Input data:
____________

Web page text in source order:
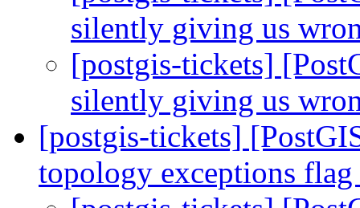
silently giving us
[postgis-tickets]
silently giving us
[postgis-tickets]
topology exceptions flag
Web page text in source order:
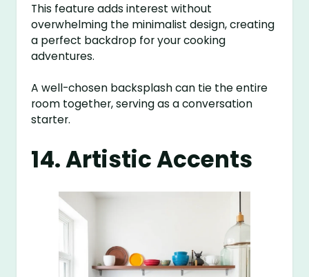
This feature adds interest without
overwhelming the minimalist design, creating
a perfect backdrop for your cooking
adventures.
A well-chosen backsplash can tie the entire
room together, serving as a conversation
starter.
14. Artistic Accents
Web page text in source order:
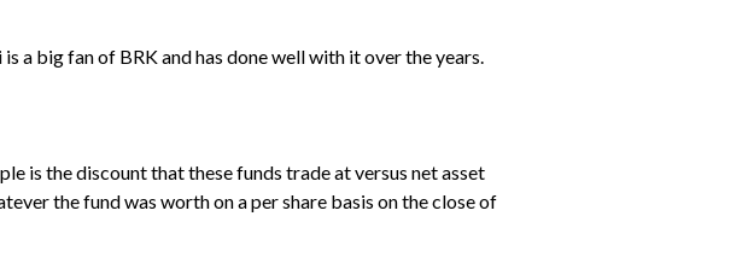
a big fan of BRK and has done well with it over the years.
is the discount that these funds trade at versus net asset
the fund was worth on a per share basis on the close of
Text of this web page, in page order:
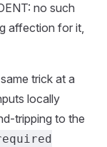
no such
affection for it,
trick at a
locally
tripping to the
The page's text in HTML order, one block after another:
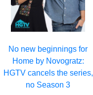
No new beginnings for
Home by Novogratz:
HGTV cancels the series,
no Season 3
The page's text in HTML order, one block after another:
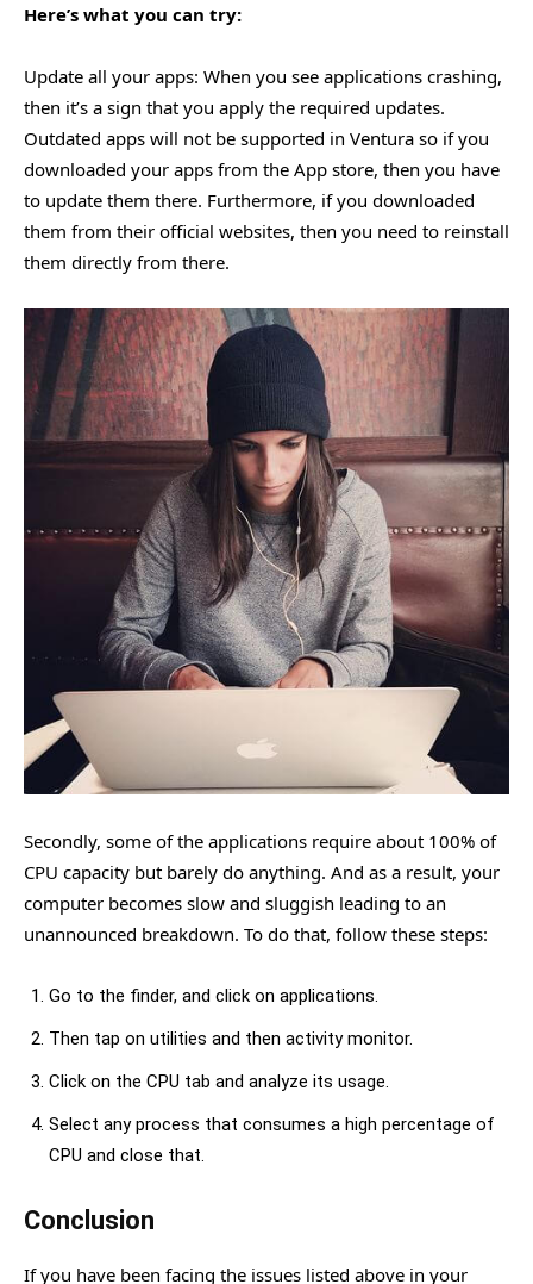
Here’s what you can try:
Update all your apps: When you see applications crashing,
then it’s a sign that you apply the required updates.
Outdated apps will not be supported in Ventura so if you
downloaded your apps from the App store, then you have
to update them there. Furthermore, if you downloaded
them from their official websites, then you need to reinstall
them directly from there.
Secondly, some of the applications require about 100% of
CPU capacity but barely do anything. And as a result, your
computer becomes slow and sluggish leading to an
unannounced breakdown. To do that, follow these steps:
Go to the finder, and click on applications.
Then tap on utilities and then activity monitor.
Click on the CPU tab and analyze its usage.
Select any process that consumes a high percentage of
CPU and close that.
Conclusion
If you have been facing the issues listed above in your
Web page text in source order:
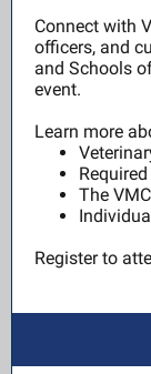
Connect with
officers, and
and Schools
event.
Learn more
The
Register to
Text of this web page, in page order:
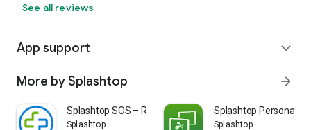
See all reviews
App support expand_more
More by Splashtop arrow_forward
Splashtop SOS – Remote Support
Splashtop
Splashtop Personal
Splashtop
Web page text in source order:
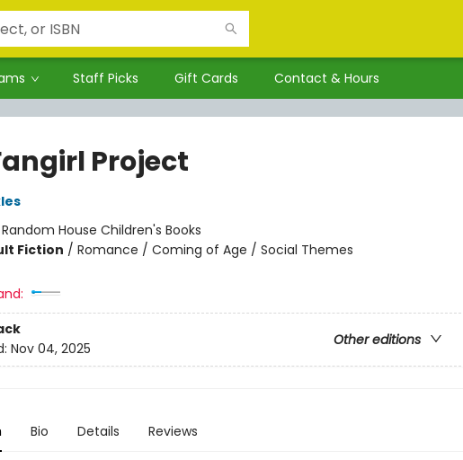
Staff Picks Gift Cards Contact & Hours
Project
Random House Children's Books
Fiction / Romance / Coming of Age / Social Themes
Other editions
Nov 04, 2025
Bio Details Reviews
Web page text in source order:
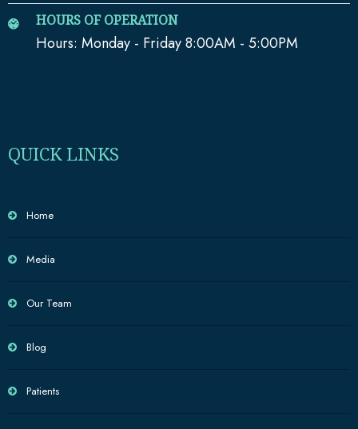
HOURS OF OPERATION
Hours: Monday - Friday 8:00AM - 5:00PM
QUICK LINKS
Home
Media
Our Team
Blog
Patients
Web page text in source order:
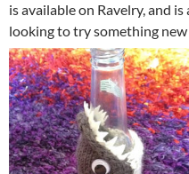
is available on Ravelry, and
looking to try something
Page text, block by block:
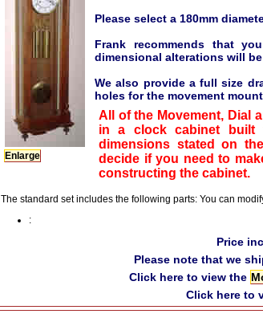
Enlarge
Please select a 180mm
Frank recommends that
dimensional alterations will
We also provide a full size
holes for the movement
All of the Movement, Dial
in a clock cabinet built
dimensions stated on
decide if you need to
constructing the cabinet.
The standard set includes the following parts: You can
:
Price
Please note that we
Click here to view the
Click here to
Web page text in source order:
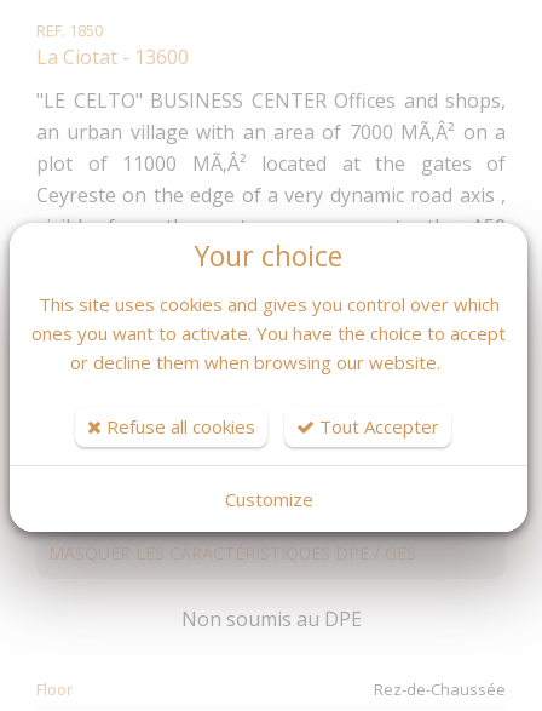
REF. 1850
La Ciotat - 13600
"LE CELTO" BUSINESS CENTER Offices and shops,
an urban village with an area of 7000 MÃ‚Â² on a
plot of 11000 MÃ‚Â² located at the gates of
Ceyreste on the edge of a very dynamic road axis ,
visible from the motorway, access to the A50
motorway at 5 min, 3 min from the train station and
Delivery 1 T 2025 Local ground floor everything
except food For all information ask Mr Fleurot
551 040 €
Fees : 4 % TTC
inclus charge acquéreur
MASQUER LES CARACTÉRISTIQUES DPE / GES
Non soumis au DPE
Floor
Rez-de-Chaussée
Your choice
This site uses cookies and gives you control over which
ones you want to activate. You have the choice to accept
or decline them when browsing our website.
Refuse all cookies Tout Accepter
Customize
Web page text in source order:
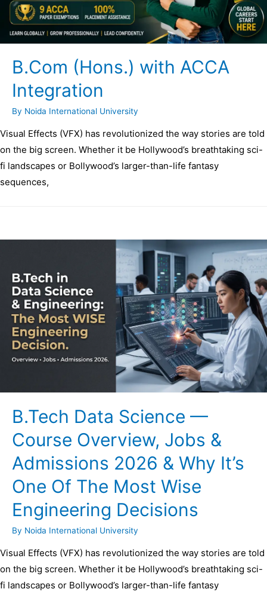
B.Com (Hons.) with ACCA
Integration
By Noida International University
Visual Effects (VFX) has revolutionized the way stories are told
on the big screen. Whether it be Hollywood’s breathtaking sci-
fi landscapes or Bollywood’s larger-than-life fantasy
sequences,
B.Tech Data Science —
Course Overview, Jobs &
Admissions 2026 & Why It’s
One Of The Most Wise
Engineering Decisions
By Noida International University
Visual Effects (VFX) has revolutionized the way stories are told
on the big screen. Whether it be Hollywood’s breathtaking sci-
fi landscapes or Bollywood’s larger-than-life fantasy

____________

What you are asked to do: Your answer must be the lines above from the one holding "The standard set" up to and including the one holding "plot of 11000 MÃ‚Â² located at the gates of", exact and with no pictures.

Result for this task:
The standard set includes the following parts: You can
:
Price
Please note that we
Click here to view the
Click here to
Web page text in source order:
REF. 1850
La Ciotat - 13600
"LE CELTO" BUSINESS CENTER Offices and shops,
an urban village with an area of 7000 MÃ‚Â² on a
plot of 11000 MÃ‚Â² located at the gates of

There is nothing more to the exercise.